TASK DETAILS =>
An exact, picture-free copy of the listing is required.

DATA TO USE =>

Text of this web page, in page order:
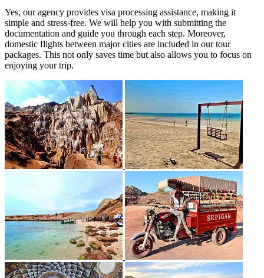
Yes, our agency provides visa processing assistance, making it
simple and stress-free. We will help you with submitting the
documentation and guide you through each step. Moreover,
domestic flights between major cities are included in our tour
packages. This not only saves time but also allows you to focus on
enjoying your trip.
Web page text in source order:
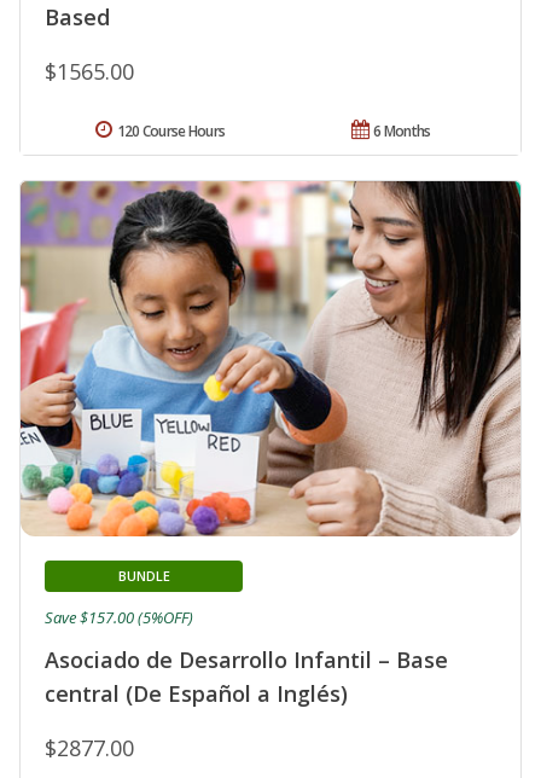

RESPONSE TO THE TASK =>
Text of this web page, in page order:
Yes, our agency provides visa processing assistance, making it
simple and stress-free. We will help you with submitting the
documentation and guide you through each step. Moreover,
domestic flights between major cities are included in our tour
packages. This not only saves time but also allows you to focus on
enjoying your trip.
Web page text in source order:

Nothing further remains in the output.